Bonus — Two-heap running median

Already sketched in middle.md §11. Build it for production use:

type RunningMedian[T constraints.Ordered] struct { /* unexported */ }

func New[T constraints.Ordered]() *RunningMedian[T]
func (m *RunningMedian[T]) Add(v T)
func (m *RunningMedian[T]) Median() T  // returns lower median for even counts
func (m *RunningMedian[T]) Len() int
func (m *RunningMedian[T]) Reset()

Requirements:

  • Add is O(log n), Median is O(1).
  • Works for any ordered numeric type.
  • Reset reuses the underlying slices (no re-allocation).

Verify:

  • Run on a stream of 100k random ints; compare against a sort-and- index reference implementation. Identical results.
  • Benchmark vs the reference: with n=100k, the streaming version is much faster on Add+Median mixed workloads.

Bonus — Lock-free MPMC bounded queue (advanced)

Implement a multi-producer, multi-consumer bounded queue without mutexes, using atomic operations only:

type LockFreeQueue[T any] struct { /* unexported */ }

func New[T any](cap int) *LockFreeQueue[T]
func (q *LockFreeQueue[T]) Enqueue(v T) bool // false if full
func (q *LockFreeQueue[T]) Dequeue() (T, bool) // false if empty

This is hard. Not really a container/* task — but if you've finished everything else, comparing your lock-free implementation against the channel and the mutex-wrapped slice ring buffer is educational.

Verify:

  • Stress: 100 producers + 100 consumers, 10M total enqueues. No data races (-race), no missed/duplicated values.
  • Throughput vs make(chan T, cap) and vs the mutex ring buffer.

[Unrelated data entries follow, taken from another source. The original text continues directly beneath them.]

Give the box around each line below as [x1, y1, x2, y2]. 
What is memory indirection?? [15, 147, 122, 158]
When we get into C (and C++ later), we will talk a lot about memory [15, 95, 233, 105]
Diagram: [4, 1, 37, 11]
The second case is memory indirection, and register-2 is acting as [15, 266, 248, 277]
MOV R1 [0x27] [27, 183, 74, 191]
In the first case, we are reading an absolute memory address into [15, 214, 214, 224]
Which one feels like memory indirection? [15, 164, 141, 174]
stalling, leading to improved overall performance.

Bonus — Indexed PQ with key-based update

Build a generic priority queue indexed by key:

type IndexedPQ[K comparable, V any] struct { /* unexported */ }

func New[K comparable, V any](less func(a, b V) bool) *IndexedPQ[K, V]
func (p *IndexedPQ[K, V]) Push(k K, v V) bool   // false if k already present
func (p *IndexedPQ[K, V]) Update(k K, v V) bool // false if k not present
func (p *IndexedPQ[K, V]) Cancel(k K) bool      // false if k not present
func (p *IndexedPQ[K, V]) Pop() (K, V, bool)
func (p *IndexedPQ[K, V]) Peek() (K, V, bool)
func (p *IndexedPQ[K, V]) Len() int

Requirements:

  • All mutating operations are O(log n) plus the map lookup.
  • The internal map[K]int of slice indices stays consistent across every Swap.
  • After Pop or Cancel, the same key may be re-pushed.

Verify:

  • Property test: 100k random Push/Update/Cancel/Pop operations on K=string, V=int. After each step, Peek returns the smallest-V key in the queue (compare against a brute-force reference).
  • Benchmark Update against the "push fresh, skip stale" pattern used in middle.md §4 Dijkstra. For dense graphs, the indexed variant should win on Update-heavy workloads.

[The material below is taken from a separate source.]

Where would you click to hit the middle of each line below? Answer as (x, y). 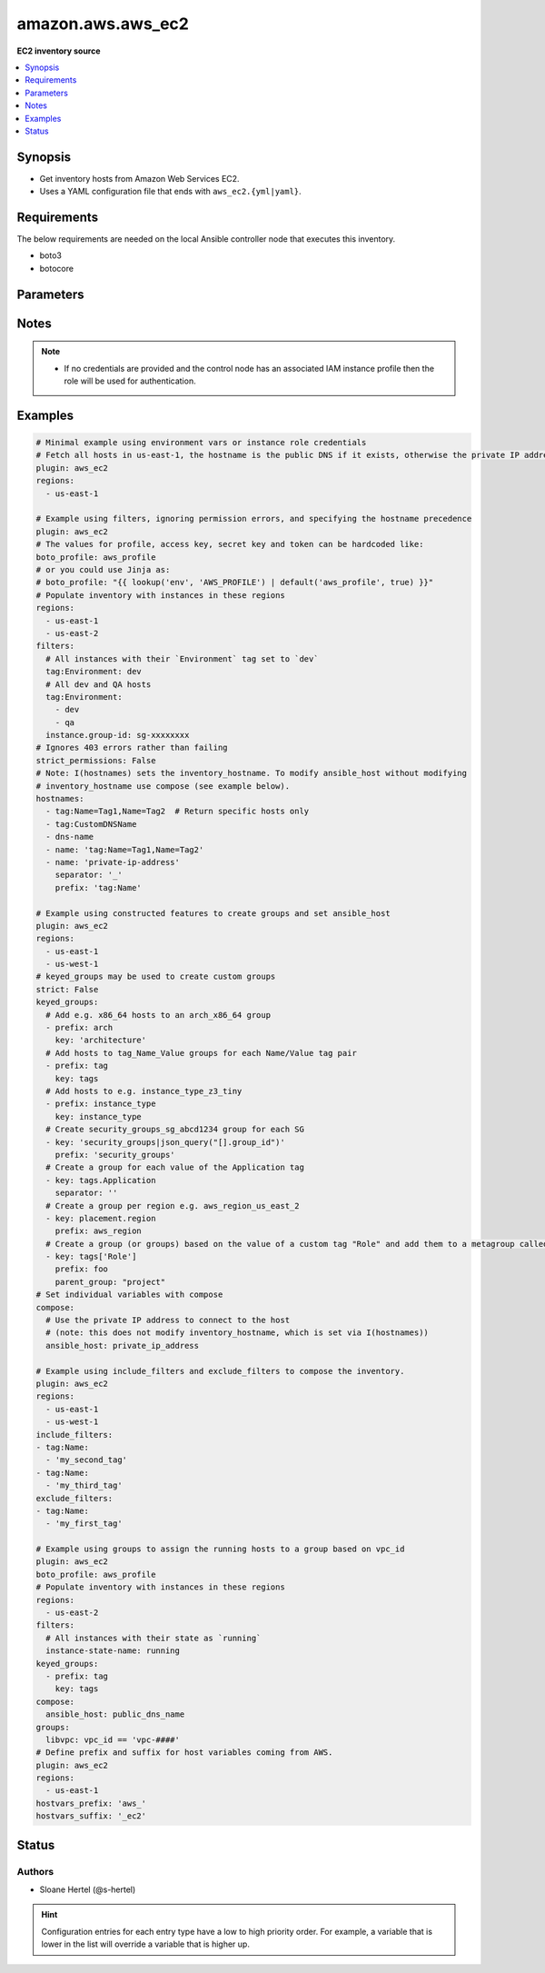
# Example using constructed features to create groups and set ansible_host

Bonus — Hashed timer wheel for high cancellation rates

Reimplement Task 5's Scheduler using a hashed timer wheel: a fixed number of buckets (e.g., 512), each holding a list of timers scheduled within that wheel-slot's time range. The current slot advances on each tick.

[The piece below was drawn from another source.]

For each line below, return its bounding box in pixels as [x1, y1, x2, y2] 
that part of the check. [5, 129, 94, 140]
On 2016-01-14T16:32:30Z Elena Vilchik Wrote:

type WheelScheduler struct { /* unexported */ }

func New(tick time.Duration, slots int) *WheelScheduler
func (s *WheelScheduler) Schedule(d time.Duration, f func()) *Job
func (s *WheelScheduler) Cancel(j *Job)
func (s *WheelScheduler) Stop()

Requirements:

  • Schedule is O(1) average (it appends to a bucket's list).
  • Cancel is O(1) — keep a *list.Element reference inside the Job for in-place removal.
  • The wheel handles deadlines beyond tick * slots by storing a "rounds remaining" counter that decrements each time the slot is visited.

Verify:

  • Same workload as Task 5 (10k jobs, 50% cancelled). Compare scheduling latency, cancel latency, and fire-lateness P99 against the heap-based scheduler.
  • Memory: the wheel uses slots lists; the heap uses one slice. Document the memory crossover point.